For better replicability, the *temperature* (usually defined between 0 and 2) of the above LLMs is set to 0. A lower temperature ensures that the algorithm will tend to select words with the highest probability. While some randomness remains, this increases the probability that results will replicate. It also decreases the creativity/diversity of responses and, hence, the probability of 'halucination'.

Models also allow users to control a number of *additional parameters*. For example, this includes the maximum response length, the number of responses created, or (sometimes even) to set a seed. To find out about specific models' parameters, it is recommendable to visit their documentation pages.

Another setting that may be relevant is the role assigned to the model. Specifically, one can tell the OpenAI model to answer and behave in specific ways via the *messages* item. The model will then behave accordingly.
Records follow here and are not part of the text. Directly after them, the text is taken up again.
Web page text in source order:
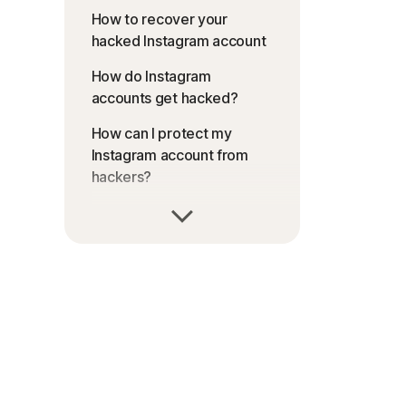
How to recover your
hacked Instagram account
How do Instagram
accounts get hacked?
How can I protect my
Instagram account from
hackers?
Stay safe from Instagram
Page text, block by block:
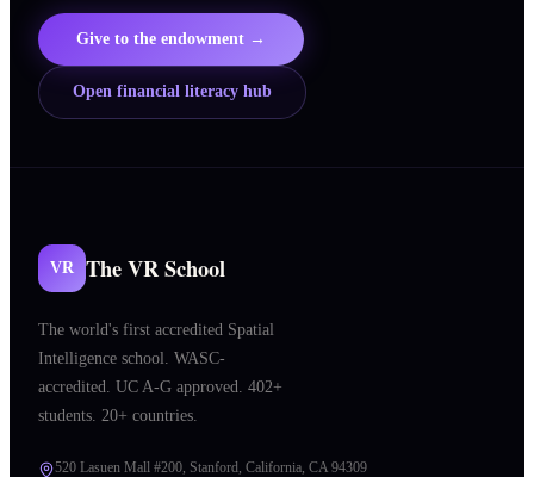
Give to the endowment →
Open financial literacy hub
VR The VR School
The world's first accredited Spatial
Intelligence school. WASC-
accredited. UC A-G approved. 402+
students. 20+ countries.
520 Lasuen Mall #200, Stanford, California, CA 94309
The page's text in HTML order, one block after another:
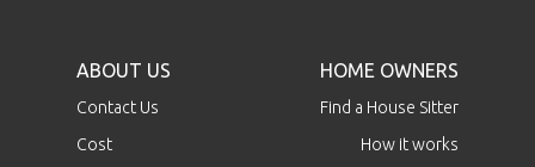
ABOUT US
Contact Us
Cost
HOME OWNERS
Find a House Sitter
How it works
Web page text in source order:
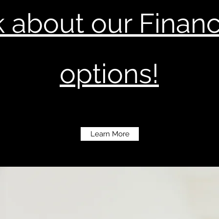
about our
options!
Learn More
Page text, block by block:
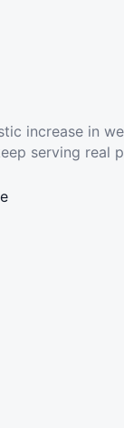
increase in
serving real
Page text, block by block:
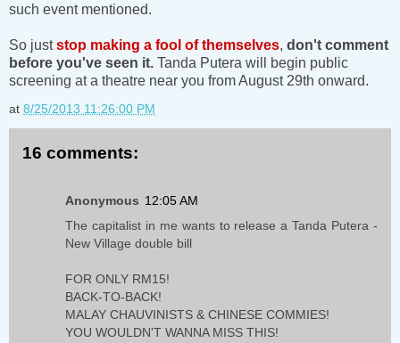
such event mentioned.
So juststop making a fool of themselves, don't comment
before you've seen it. Tanda Putera will begin public
screening at a theatre near you from August 29th onward.
at 8/25/2013 11:26:00 PM
16 comments:
Anonymous 12:05 AM
The capitalist in me wants to release a Tanda Putera -
New Village double bill
FOR ONLY RM15!
BACK-TO-BACK!
MALAY CHAUVINISTS & CHINESE COMMIES!
YOU WOULDN'T WANNA MISS THIS!
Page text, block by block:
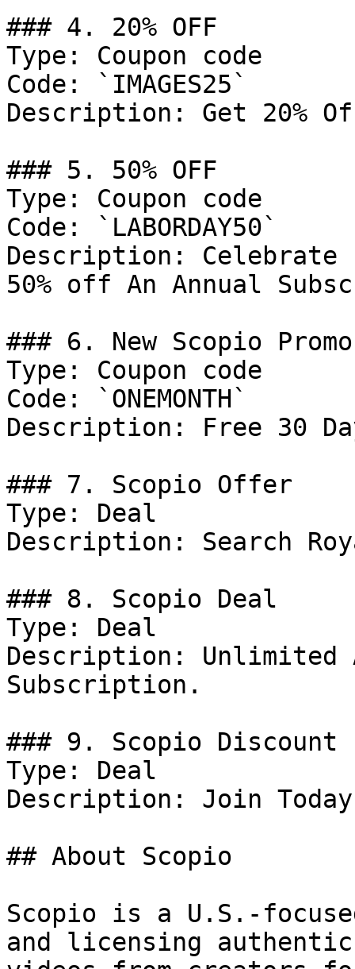
### 4. 20% OFF
Type: Coupon code
Code: `IMAGES25`
Description: Get 20%
### 5. 50% OFF
Type: Coupon code
Code: `LABORDAY50`
Description: Celebrate
50% off An Annual
### 6. New Scopio
Type: Coupon code
Code: `ONEMONTH`
Description: Free 30
### 7. Scopio Offer
Type: Deal
Description: Search
### 8. Scopio Deal
Type: Deal
Description: Unlimited
Subscription.
### 9. Scopio Discount
Type: Deal
Description: Join
## About Scopio
Scopio is a U.S.-
and licensing
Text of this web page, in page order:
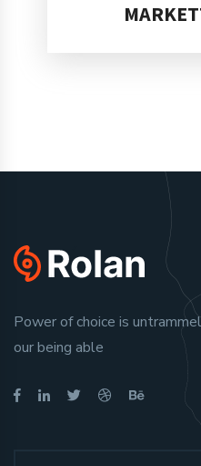
Power of choice is
our being able
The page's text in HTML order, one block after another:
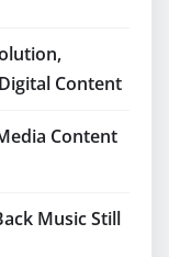
Content
Content
Music Still
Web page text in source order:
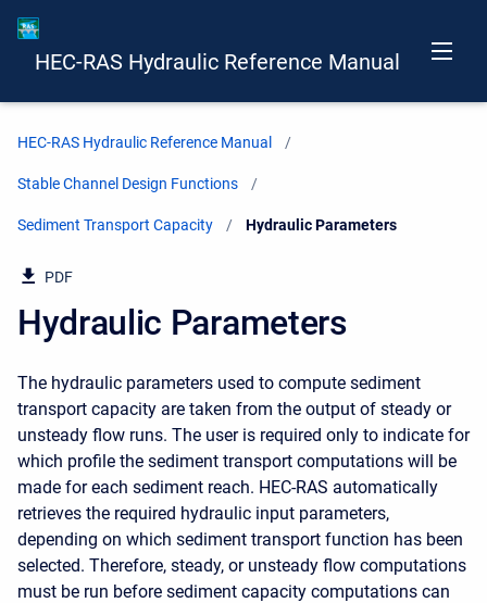
HEC-RAS Hydraulic Reference Manual
HEC-RAS Hydraulic Reference Manual
Stable Channel Design Functions
Sediment Transport Capacity Current:
Hydraulic Parameters
PDF
Hydraulic Parameters
The hydraulic parameters used to compute sediment
transport capacity are taken from the output of steady or
unsteady flow runs. The user is required only to indicate for
which profile the sediment transport computations will be
made for each sediment reach. HEC-RAS automatically
retrieves the required hydraulic input parameters,
depending on which sediment transport function has been
selected. Therefore, steady, or unsteady flow computations
must be run before sediment capacity computations can
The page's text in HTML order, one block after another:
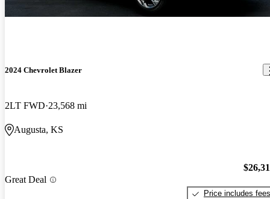
2024 Chevrolet Blazer
2LT FWD 23,568 mi
Augusta, KS
Great Deal
Price includes fees
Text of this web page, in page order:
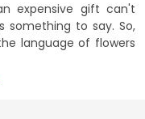
expensive gift can't
something to say. So,
language of flowers
so that the
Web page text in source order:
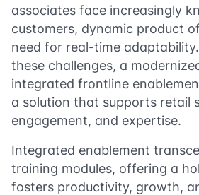
associates face increasingly
customers, dynamic product
need for real-time
these challenges, a
integrated frontline
a solution that supports retail
engagement, and expertise.
Integrated enablement
training modules, offering a
fosters productivity, growth,
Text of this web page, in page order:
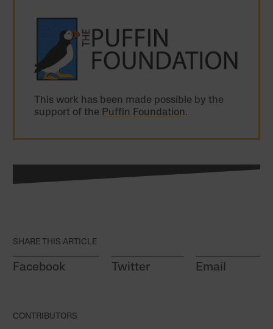
This work has been made possible by the
support of the Puffin Foundation.
SHARE THIS ARTICLE
Facebook Twitter Email
CONTRIBUTORS
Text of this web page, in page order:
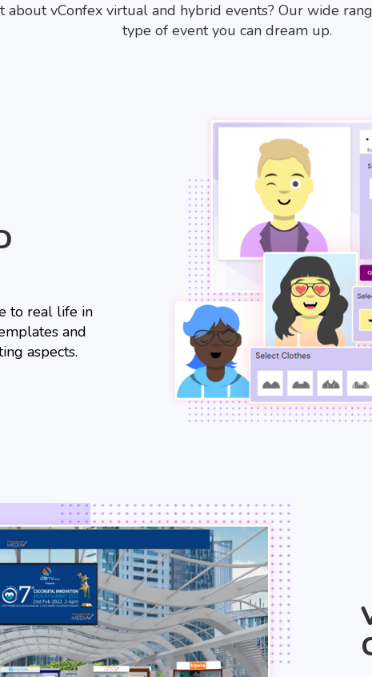
about vConfex virtual and hybrid events? Our wide
type of event you can dream up.
to real life in
and
aspects.

For example, one of the most common roles assigned is that of the "helpful assistant":

```{r LLM-15, eval=F, comment=NA}
messages = list(list(role = "system", content = "You are a helpful assistant."),
                list(role = "user", content = prompt))
```

To use this setting, simply replace the message item in the API request above.
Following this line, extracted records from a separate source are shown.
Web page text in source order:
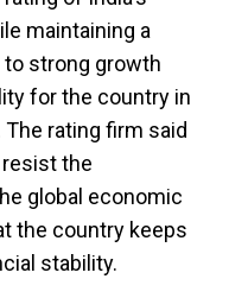
maintaining a
strong growth
for the country in
rating firm said
resist the
global economic
the country keeps
stability.
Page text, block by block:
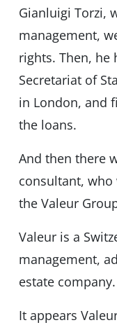
Gianluigi Torzi,
management,
rights. Then, he
Secretariat of
in London, and
the loans.
And then there
consultant,
the Valeur
Valeur is a
management,
estate company.
It appears
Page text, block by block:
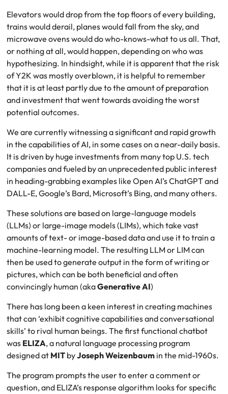
Elevators would drop from the top floors of every building,
trains would derail, planes would fall from the sky, and
microwave ovens would do who-knows-what to us all. That,
or nothing at all, would happen, depending on who was
hypothesizing. In hindsight, while it is apparent that the risk
of Y2K was mostly overblown, it is helpful to remember
that it is at least partly due to the amount of preparation
and investment that went towards avoiding the worst
potential outcomes.
We are currently witnessing a significant and rapid growth
in the capabilities of AI, in some cases on a near-daily basis.
It is driven by huge investments from many top U.S. tech
companies and fueled by an unprecedented public interest
in heading-grabbing examples like Open AI’s ChatGPT and
DALL-E, Google’s Bard, Microsoft’s Bing, and many others.
These solutions are based on large-language models
(LLMs) or large-image models (LIMs), which take vast
amounts of text- or image-based data and use it to train a
machine-learning model. The resulting LLM or LIM can
then be used to generate output in the form of writing or
pictures, which can be both beneficial and often
convincingly human (akaGenerative AI)
There has long been a keen interest in creating machines
that can ‘exhibit cognitive capabilities and conversational
skills’ to rival human beings. The first functional chatbot
was ELIZA, a natural language processing program
designed at MIT byJoseph Weizenbaum in the mid-1960s.
The program prompts the user to enter a comment or
question, and ELIZA’s response algorithm looks for specific
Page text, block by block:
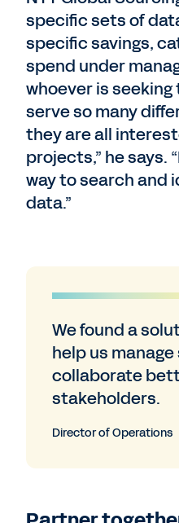
specific sets of
specific savings,
spend under
whoever is seeking
serve so many
they are all
projects,” he says.
way to search and
data.”
We found a
help us
collaborate
stakeholders.
Director of Operations

The most important 'setting' is the prompt itself. Prompts can substantially affect the quality of answers. It is advisable to read guides on how to best prompt specific models and to test different versions of the 'same' prompt. Models also differ in how well their prompting works. For instance, it is argued that OpenAI models are easy to prompt while, e.g., Llama3 can produce results of similar quality but the prompt is more difficult to get right.

Finally, OpenAI allows users to send [batch requests](https://platform.openai.com/docs/guides/batch/overview?lang=curl). In theory, these should be particularly interesting to power users that aim to send many of the same requests on different texts. However, at the time this article is written, batch requests only start getting interesting once users made a considerable number of requests and moved up [OpenAI's user ladder](https://platform.openai.com/docs/guides/rate-limits/usage-tiers?context=tier-three). Specifically, to increase rate limits, users have to effectively spend money and time on the platform. They subsequently move up the user ladder from "free" to tier 1 and finally tier 5. Through this, they receive higher rate limits. Batch request only really get interesting once users reach tier 3.
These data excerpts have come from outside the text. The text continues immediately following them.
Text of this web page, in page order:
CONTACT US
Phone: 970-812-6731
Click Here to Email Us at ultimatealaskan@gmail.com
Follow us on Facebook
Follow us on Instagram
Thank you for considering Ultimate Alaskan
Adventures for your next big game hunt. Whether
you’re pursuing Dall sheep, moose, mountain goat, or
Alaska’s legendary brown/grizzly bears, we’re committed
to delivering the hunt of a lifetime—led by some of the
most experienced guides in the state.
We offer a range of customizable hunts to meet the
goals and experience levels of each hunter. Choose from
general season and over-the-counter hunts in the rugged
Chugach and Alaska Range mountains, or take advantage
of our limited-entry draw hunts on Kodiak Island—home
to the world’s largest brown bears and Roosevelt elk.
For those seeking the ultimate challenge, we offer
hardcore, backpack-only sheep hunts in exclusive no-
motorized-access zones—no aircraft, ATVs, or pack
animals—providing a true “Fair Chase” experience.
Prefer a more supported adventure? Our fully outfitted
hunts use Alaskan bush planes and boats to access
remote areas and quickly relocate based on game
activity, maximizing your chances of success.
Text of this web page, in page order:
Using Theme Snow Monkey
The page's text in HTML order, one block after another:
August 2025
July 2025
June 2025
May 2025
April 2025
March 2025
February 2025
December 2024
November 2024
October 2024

## Social science examples

LLMs are a recent tool and its applications in research are still being explored. One application is the use of LLMs as a cheap research assistant. LLMs can read and classify hundreds or even thousands of texts within minutes and at very lost costs. For example, in @evsyukova2023 my co-authors and I send responses received in an experiment to ChatGPT-4 in order to evaluate their usefulness and classify their content. In a different application, @djourelova2024experience explore newspaper coverage following extreme weather events. Specifically, the authors send local newspaper articles on the event to a LLM, asking whether the respective article draws a causal connection between the event and climate change (among other questions). In both papers, the authors find that agreement between LLMs and human annotators is at a similar level as agreement between any two human annotators. Another potential pathway for social science is 'random silicon sampling' as suggested by @sun2024random. Specifically, LLMs can be assigned specific demographic features and be asked to answer surveys or questions in ways that resemble this demographic group.